**AIM OF THE EXERCISE**
Can you retype every record below exactly as written?

**Data excerpts**
▼▼▼
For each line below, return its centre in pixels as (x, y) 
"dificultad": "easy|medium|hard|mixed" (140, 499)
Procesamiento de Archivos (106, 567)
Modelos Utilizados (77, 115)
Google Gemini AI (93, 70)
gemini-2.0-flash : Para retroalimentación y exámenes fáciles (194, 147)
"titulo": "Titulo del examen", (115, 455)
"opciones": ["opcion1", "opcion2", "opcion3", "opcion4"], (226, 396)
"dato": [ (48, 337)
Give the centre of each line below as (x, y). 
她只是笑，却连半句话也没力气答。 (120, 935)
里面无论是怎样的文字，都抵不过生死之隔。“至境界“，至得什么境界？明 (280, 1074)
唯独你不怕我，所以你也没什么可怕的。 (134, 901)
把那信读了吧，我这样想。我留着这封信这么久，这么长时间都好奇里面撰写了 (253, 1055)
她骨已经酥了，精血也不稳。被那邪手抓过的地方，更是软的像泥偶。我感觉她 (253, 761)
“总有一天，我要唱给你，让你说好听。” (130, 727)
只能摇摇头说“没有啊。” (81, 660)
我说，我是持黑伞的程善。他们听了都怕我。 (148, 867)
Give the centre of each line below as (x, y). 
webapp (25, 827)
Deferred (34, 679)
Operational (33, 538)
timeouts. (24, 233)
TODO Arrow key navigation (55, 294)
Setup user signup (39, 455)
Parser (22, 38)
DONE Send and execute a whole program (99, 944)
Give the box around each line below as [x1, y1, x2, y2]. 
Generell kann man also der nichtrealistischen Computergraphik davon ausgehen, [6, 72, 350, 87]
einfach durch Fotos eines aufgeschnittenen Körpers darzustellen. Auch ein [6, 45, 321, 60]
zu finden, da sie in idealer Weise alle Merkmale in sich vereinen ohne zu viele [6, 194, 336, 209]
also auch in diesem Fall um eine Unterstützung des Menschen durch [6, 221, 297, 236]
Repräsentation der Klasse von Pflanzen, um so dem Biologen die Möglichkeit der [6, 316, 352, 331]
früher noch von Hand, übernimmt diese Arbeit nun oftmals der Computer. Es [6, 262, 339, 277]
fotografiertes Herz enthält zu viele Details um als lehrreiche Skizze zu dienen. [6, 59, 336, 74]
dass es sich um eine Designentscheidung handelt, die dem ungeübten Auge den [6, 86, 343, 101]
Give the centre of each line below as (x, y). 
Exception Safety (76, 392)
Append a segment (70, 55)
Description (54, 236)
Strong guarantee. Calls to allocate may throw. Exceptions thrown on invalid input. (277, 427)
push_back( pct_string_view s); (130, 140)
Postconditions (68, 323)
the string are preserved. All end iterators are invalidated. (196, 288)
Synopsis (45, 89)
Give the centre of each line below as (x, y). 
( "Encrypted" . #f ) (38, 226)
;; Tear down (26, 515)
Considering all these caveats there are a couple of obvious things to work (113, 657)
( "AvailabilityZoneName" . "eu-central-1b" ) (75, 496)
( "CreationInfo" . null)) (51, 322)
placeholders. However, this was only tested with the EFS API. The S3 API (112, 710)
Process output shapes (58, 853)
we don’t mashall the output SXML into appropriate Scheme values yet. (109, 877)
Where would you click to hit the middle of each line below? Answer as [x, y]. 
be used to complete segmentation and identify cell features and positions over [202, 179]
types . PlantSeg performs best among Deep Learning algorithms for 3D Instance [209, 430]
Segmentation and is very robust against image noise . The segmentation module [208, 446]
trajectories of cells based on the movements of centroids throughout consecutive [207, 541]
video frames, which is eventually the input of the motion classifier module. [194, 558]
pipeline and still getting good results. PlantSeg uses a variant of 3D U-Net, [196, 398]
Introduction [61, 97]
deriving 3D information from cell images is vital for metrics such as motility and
▲▲▲
**ANSWER BOX**
For each line below, return its centre in pixels as (x, y) 
"dificultad": "easy|medium|hard|mixed" (140, 499)
Procesamiento de Archivos (106, 567)
Modelos Utilizados (77, 115)
Google Gemini AI (93, 70)
gemini-2.0-flash : Para retroalimentación y exámenes fáciles (194, 147)
"titulo": "Titulo del examen", (115, 455)
"opciones": ["opcion1", "opcion2", "opcion3", "opcion4"], (226, 396)
"dato": [ (48, 337)
Give the centre of each line below as (x, y). 
她只是笑，却连半句话也没力气答。 (120, 935)
里面无论是怎样的文字，都抵不过生死之隔。“至境界“，至得什么境界？明 (280, 1074)
唯独你不怕我，所以你也没什么可怕的。 (134, 901)
把那信读了吧，我这样想。我留着这封信这么久，这么长时间都好奇里面撰写了 (253, 1055)
她骨已经酥了，精血也不稳。被那邪手抓过的地方，更是软的像泥偶。我感觉她 (253, 761)
“总有一天，我要唱给你，让你说好听。” (130, 727)
只能摇摇头说“没有啊。” (81, 660)
我说，我是持黑伞的程善。他们听了都怕我。 (148, 867)
Give the centre of each line below as (x, y). 
webapp (25, 827)
Deferred (34, 679)
Operational (33, 538)
timeouts. (24, 233)
TODO Arrow key navigation (55, 294)
Setup user signup (39, 455)
Parser (22, 38)
DONE Send and execute a whole program (99, 944)
Give the box around each line below as [x1, y1, x2, y2]. 
Generell kann man also der nichtrealistischen Computergraphik davon ausgehen, [6, 72, 350, 87]
einfach durch Fotos eines aufgeschnittenen Körpers darzustellen. Auch ein [6, 45, 321, 60]
zu finden, da sie in idealer Weise alle Merkmale in sich vereinen ohne zu viele [6, 194, 336, 209]
also auch in diesem Fall um eine Unterstützung des Menschen durch [6, 221, 297, 236]
Repräsentation der Klasse von Pflanzen, um so dem Biologen die Möglichkeit der [6, 316, 352, 331]
früher noch von Hand, übernimmt diese Arbeit nun oftmals der Computer. Es [6, 262, 339, 277]
fotografiertes Herz enthält zu viele Details um als lehrreiche Skizze zu dienen. [6, 59, 336, 74]
dass es sich um eine Designentscheidung handelt, die dem ungeübten Auge den [6, 86, 343, 101]
Give the centre of each line below as (x, y). 
Exception Safety (76, 392)
Append a segment (70, 55)
Description (54, 236)
Strong guarantee. Calls to allocate may throw. Exceptions thrown on invalid input. (277, 427)
push_back( pct_string_view s); (130, 140)
Postconditions (68, 323)
the string are preserved. All end iterators are invalidated. (196, 288)
Synopsis (45, 89)
Give the centre of each line below as (x, y). 
( "Encrypted" . #f ) (38, 226)
;; Tear down (26, 515)
Considering all these caveats there are a couple of obvious things to work (113, 657)
( "AvailabilityZoneName" . "eu-central-1b" ) (75, 496)
( "CreationInfo" . null)) (51, 322)
placeholders. However, this was only tested with the EFS API. The S3 API (112, 710)
Process output shapes (58, 853)
we don’t mashall the output SXML into appropriate Scheme values yet. (109, 877)
Where would you click to hit the middle of each line below? Answer as [x, y]. 
be used to complete segmentation and identify cell features and positions over [202, 179]
types . PlantSeg performs best among Deep Learning algorithms for 3D Instance [209, 430]
Segmentation and is very robust against image noise . The segmentation module [208, 446]
trajectories of cells based on the movements of centroids throughout consecutive [207, 541]
video frames, which is eventually the input of the motion classifier module. [194, 558]
pipeline and still getting good results. PlantSeg uses a variant of 3D U-Net, [196, 398]
Introduction [61, 97]
deriving 3D information from cell images is vital for metrics such as motility and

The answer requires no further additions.